Selama training, seseorang bisa menggunakan pesawat milik sendiri atau menyewa dari JFC. Ingin lihai memiloti flexible atau fixed wing, kembali pada individu. Keduanya sama-sama mewajibkan seseorang melewati latihan 20 jam terbang dengan merogoh kocek sekitar Rp 50-60 jutaan.
"Anda mau cari nyaman atau seru? Kalau seru pilih trike tapi nggak nyaman karena kecil, terbuka, anginnya kenceng. Kalau nyari nyaman ya fixed wing. Ada kokpitnya besar, mau pakai HP foto-foto nggak masalah," papar pria yang pernah menyenyam pendidikan pilot sipil di Filipina selepas SMA itu.
Sensasi naik pesawat microlight di bawah naungan JFC ini terbuka lebar bagi masyarakat umum. Sobat Brilio yang ingin menjajalnya, bisa datang ke Lanud Adisutjipto menemui pihak JFC. Namun sebelum itu, kamu disarankan sekali menghubungi JFC lewat media sosial untuk mengetahui biaya dan rute yang ditawarkan.
Para pilot JFC kerap mengajak masyarakat umum menikmati lanskap Yogyakarta dari ketinggian pada Sabtu dan Minggu. Ya, komunitas ini aktif pada setiap akhir pekan dari pukul 06.00 hingga pukul 10.00 atau 11.00.
"Kita member JFC adalah orang-orang umum yang punya pekerjaan.

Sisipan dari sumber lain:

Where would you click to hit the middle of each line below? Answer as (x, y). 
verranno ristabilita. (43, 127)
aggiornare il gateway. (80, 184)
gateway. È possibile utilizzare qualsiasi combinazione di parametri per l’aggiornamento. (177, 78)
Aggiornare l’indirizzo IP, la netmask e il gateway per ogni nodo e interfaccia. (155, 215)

Jadi, Sabtu-Minggu adalah waktu getaway-nya kita buat meringankan penatnya hidup," sambung Faslan terkekeh.
Dalam penerbangan bersama JFC itu, deretan tebing Pantai Baron dan Candi Borobudur kerap menjadi suguhan elok.
"Sebuah keindahan Jogja yang orang banyak nggak tahu, dari Pantai Baron menuju ke Pantai Parangtritis itu tebing-tebingnya kalau orang nggak terbang, nggak tahu itu bagus," jelasnya.

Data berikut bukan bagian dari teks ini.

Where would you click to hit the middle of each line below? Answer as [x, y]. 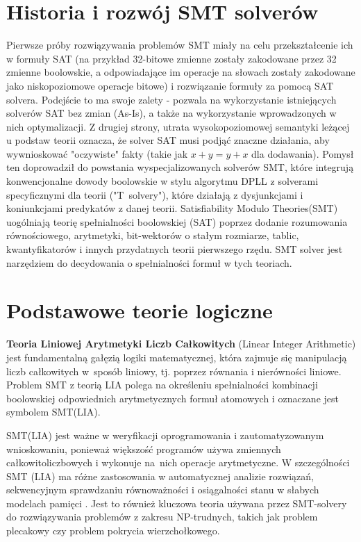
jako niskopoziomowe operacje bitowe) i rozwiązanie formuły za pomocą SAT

View this post on InstagramA post shared by Jogja Flying Club (@jogjaflyingclub) on
Menikmati Yogyakarta dan sekitarnya dengan menaiki pesawat microlight tentu memberikan sensasi tak terlupakan. Namun keinginan merasakan joy flight perlu memperhatikan beberapa hal. Seseorang yang akan menjalani joy flight diharuskan tak takut ketinggian, tidak memiliki riwayat penyakit serius seperti jantung, dan hindari perut kenyang agar tidak muntah saat terbang.
Dari sisi pilot, penerbangan pesawat microlight harus memperhatikan berbagai faktor demi keamanan dan kenyamanan, terutama saat membawa penumpang masyarakat umum. Misalnya cuaca atau kecepatan angin.
Faslan melanjutkan, pesawat microlight bisa saja terbang dalam kondisi hujan saat di atas. Namun tetap tidak direkomendasikan terbang jika sudah hujan sejak pesawat masih di bawah.
"Lagian nggak nyaman (terbang saat hujan). Kita terbang kan mau cari seneng," kata pria yang sudah mengantongi kualifikasi instruktur penerbang pesawat microlight tersebut.
Menjadi komunitas hobi yang terkesan mahal, faktanya JFC menawarkan kepuasaan tersendiri bagi pilot maupun masyarakat yang ingin melihat keindahan geografis Yogyakarta dan sekitarnya dari ketinggian. Gunung Merapi, deretan pantai beserta tebing-tebing sepanjang Provinsi Daerah Istimewa Yogyakarta, hingga candi peninggalan sejarah provinsi tetangga siap menyambut penikmat terbang bersama JFC.
Wah kalau begini, terbang bersama JFC bisa masuk daftar 'things to do' kamu jika liburan ke Yogyakarta. Sobat Brilio nggak kepengen, nih?